Courageux, il ne ménage pas sa peine afin de ne jamais retomber dans la misère du monde paysan.
Annie, à l’adolescence, souffre de leur manque d’éducation, de leur vie routinière, de leur satisfaction avec presque rien. Les études lui permettent de sortir de ce monde rural ce qui tracassent un peu les parents. Souci du qu’en dira-t-on, peur de voir s’éloigner leur fille.
Et le premier éloignement creuse encore davantage le fossé, surtout avec un gendre plutôt issu de la bourgeoisie.
Mais derrière ce fossé inéluctable qui se creuse entre des parents un peu rustres et une jeune femme promise à un bel avenir d’intellectuelle, il y a une reconnaissance envers le père (et la mère) qui ont toujours relever les manches pour assurer une vie digne à la famille, qui savaient être heureux avec ce qu’ils avaient, qui rêvaient en le craignant que leur fille réussisse une meilleure vie.
Ce livre est un très bel hommage à un homme qui, malgré les difficultés liées à son époque et ses origines, a toujours gardé sa dignité et a tendrement élevé et accompagné sa fille vers une vie meilleure. La reconnaissance de l’adulte succède à la gêne de l’adolescente.
Cette évocation autobiographique touche particulièrement une fille de parents modestes mais généreux.
Je remercie Nathalie de m’avoir accompagnée pour cette lecture. Retrouvez son avis ici.
Commentaires
Un très bel avis, merci pour cette belle lc
Ca donne envie! Je viens de terminer Les années et c’est un gros coup de cœur. L’écriture d’Annie Ernaux qui, avec beaucoup de pudeur, relate à la fois ce qu’elle vécu d’un point de vue intime et sociologique.
C’est une écriture simple mais forte et convaincante qui paraît ( et est, je pense) très sincère.
Un beau billet, une auteure que j’aime beaucoup ! J’ai lu La place il y a longtemps mais j’en garde un bon souvenir !

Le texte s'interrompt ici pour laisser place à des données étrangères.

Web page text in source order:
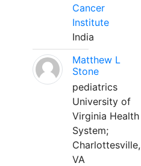
Cancer
Institute
India
Matthew L
Stone
pediatrics
University of
Virginia Health
System;
Charlottesville,
VA
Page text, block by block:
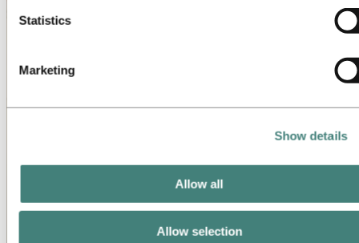
Statistics
Marketing
Show details
Allow all
Allow selection
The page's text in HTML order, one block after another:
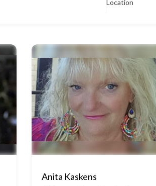
Location
Anita Kaskens
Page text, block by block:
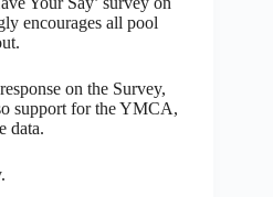
encourages all pool
on the Survey,
support for the YMCA,
data.
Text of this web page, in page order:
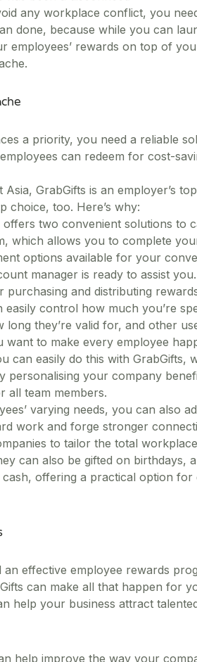
any workplace conflict, you
done, because while you can
rewards on top of
a priority, you need a reliable
can redeem for cost-
GrabGifts is an employer’s
too. Here’s why:
offers two convenient solutions to
which allows you to complete
options available for your
manager is ready to assist
and distributing
control how much you’re
they’re valid for, and other
want to make every employee
can easily do this with
personalising your company
all team members.
varying needs, you can also
work and forge stronger
to tailor the total
can also be gifted on birthdays,
offering a practical option
effective employee rewards
can make all that happen for
help your business attract
help improve the way your
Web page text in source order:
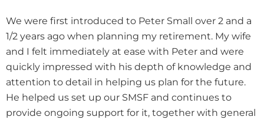
We were first introduced to Peter Small over 2 and a
1/2 years ago when planning my retirement. My wife
and I felt immediately at ease with Peter and were
quickly impressed with his depth of knowledge and
attention to detail in helping us plan for the future.
He helped us set up our SMSF and continues to
provide ongoing support for it, together with general
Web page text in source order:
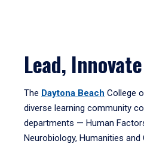
Lead,
The Daytona Beach College
diverse learning community
departments — Human
Neurobiology, Humanities
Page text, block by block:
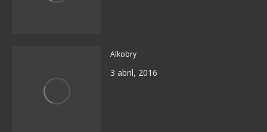
Alkobry
3 abril, 2016
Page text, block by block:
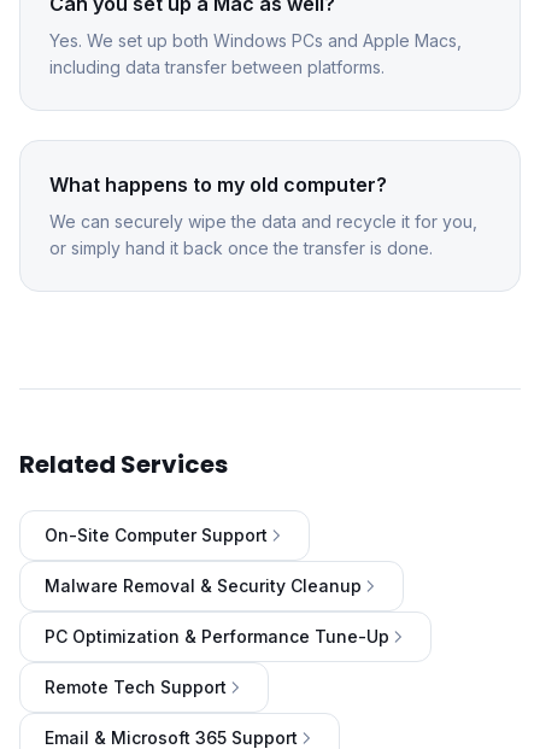
Yes. We set up both Windows PCs and Apple Macs,
including data transfer between platforms.
What happens to my old computer?
We can securely wipe the data and recycle it for you,
or simply hand it back once the transfer is done.
Related Services
On-Site Computer Support
Malware Removal & Security Cleanup
PC Optimization & Performance Tune-Up
Remote Tech Support
Email & Microsoft 365 Support
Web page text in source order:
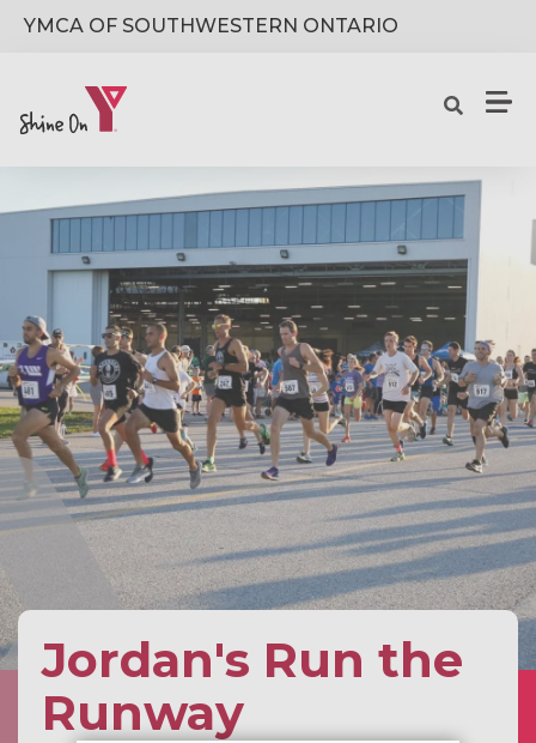
YMCA OF SOUTHWESTERN ONTARIO
Jordan's Run the
Runway
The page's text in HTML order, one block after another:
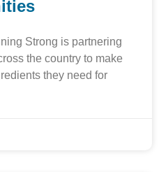
Strong is partnering
the country to make
they need for

Pas facile de parler aussi bien de sa vie, sans jamais en faire trop, sans masquer les difficultés. Les récits en deviennent des leçons de vie.
Je pense que ce livre me plairait. J’y reconnais déjà des membres de ma famille.

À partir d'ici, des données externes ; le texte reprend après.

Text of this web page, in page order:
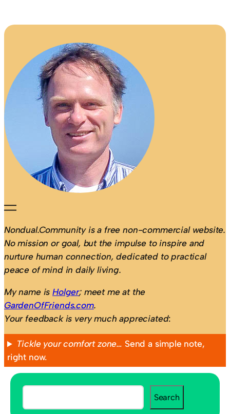
Nondual.Community is a free non-commercial website.
No mission or goal, but the impulse to inspire and
nurture human connection, dedicated to practical
peace of mind in daily living.
My name isHolger; meet me at the
GardenOfFriends.com.
Your feedback is very much appreciated:
Tickle your comfort zone… Send a simple note,
right now.
S
e
Search
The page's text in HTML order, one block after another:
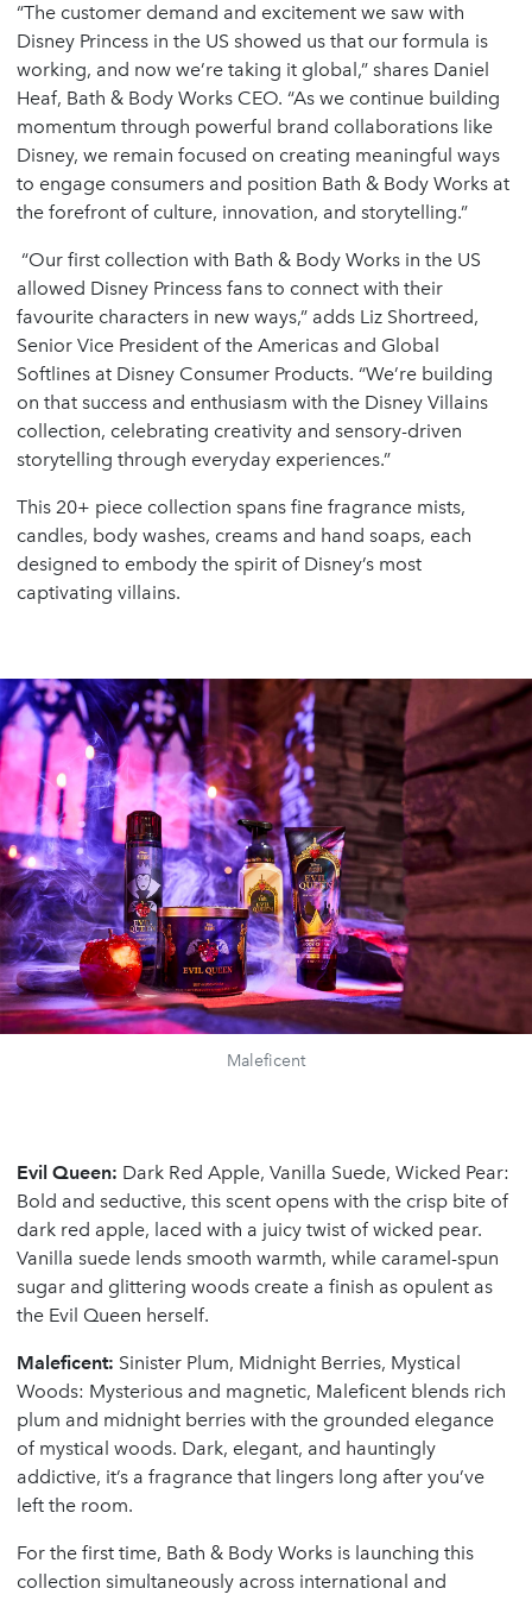
“The customer demand and excitement we saw with
Disney Princess in the US showed us that our formula is
working, and now we’re taking it global,” shares Daniel
Heaf, Bath & Body Works CEO. “As we continue building
momentum through powerful brand collaborations like
Disney, we remain focused on creating meaningful ways
to engage consumers and position Bath & Body Works at
the forefront of culture, innovation, and storytelling.”
“Our first collection with Bath & Body Works in the US
allowed Disney Princess fans to connect with their
favourite characters in new ways,” adds Liz Shortreed,
Senior Vice President of the Americas and Global
Softlines at Disney Consumer Products. “We’re building
on that success and enthusiasm with the Disney Villains
collection, celebrating creativity and sensory-driven
storytelling through everyday experiences.”
This 20+ piece collection spans fine fragrance mists,
candles, body washes, creams and hand soaps, each
designed to embody the spirit of Disney’s most
captivating villains.
Maleficent
Evil Queen: Dark Red Apple, Vanilla Suede, Wicked Pear:
Bold and seductive, this scent opens with the crisp bite of
dark red apple, laced with a juicy twist of wicked pear.
Vanilla suede lends smooth warmth, while caramel-spun
sugar and glittering woods create a finish as opulent as
the Evil Queen herself.
Maleficent: Sinister Plum, Midnight Berries, Mystical
Woods: Mysterious and magnetic, Maleficent blends rich
plum and midnight berries with the grounded elegance
of mystical woods. Dark, elegant, and hauntingly
addictive, it’s a fragrance that lingers long after you’ve
left the room.
For the first time, Bath & Body Works is launching this
collection simultaneously across international and

Et je ne ressens pas de honte dans ce récit. Juste un clivage normal au moment de l’adolescence.
Je n’ai jamais pu dépasser la page 10. Pourtant, le sujet m’intéresse, mais je bloque sur l’écriture…
Elle n’a pourtant rien de particulier. C’est peut-être ça justement ou le côté autobiographique.
Oui, c’est une écriture blanche, et j’ai du mal avec ce procédé, même quand c’est Camus. J’ai beau savoir intellectuellement que c’est très difficile à faire et que ça demande un vrai travail, j’ai l’impression que ce n’est pas écrit…
Oui, je comprends vraiment bien tout cela. C’est aussi une part de mon histoire.
Malgré vos avis plus que favorables, je n’ai jamais sauté le pas pour lire cet auteur
celui que je préfère de l’auteure et le premier d’elle que j’ai lu
Je peux comprendre. La place est un livre qui identifie les racines de l’auteur, écrit avec tant de sincérité.
Il me semble ne pas avoir lu Les Années, l’autre livre le plus primé.
L’événement est aussi un témoignage structurant pour les femmes.
L’autre fille est un bel exemple d’écriture dans la collection Les affranchis.
un livre qui m’avait beaucoup plu.
J’étais passée complètement à côté de cette lecture, mais j’étais jeune.
Il faut un certain recul ( en âge) pour comprendre ces réactions.
je n’aime pas l’écriture d’Ernaux mais des trois livres que j’ai lus d’elle, c’est celui que j’ai préféré.
Tu rejoins donc Cultur’elle sur l’écriture.
Toujours pas lu mais je crois que je l’ai quelque part sur mes étagères…
C’est un livre que j’avais lu en 1ère et que j’avais beaucoup aimé. La plume d’Annie Ernaux est vraiment magnifique.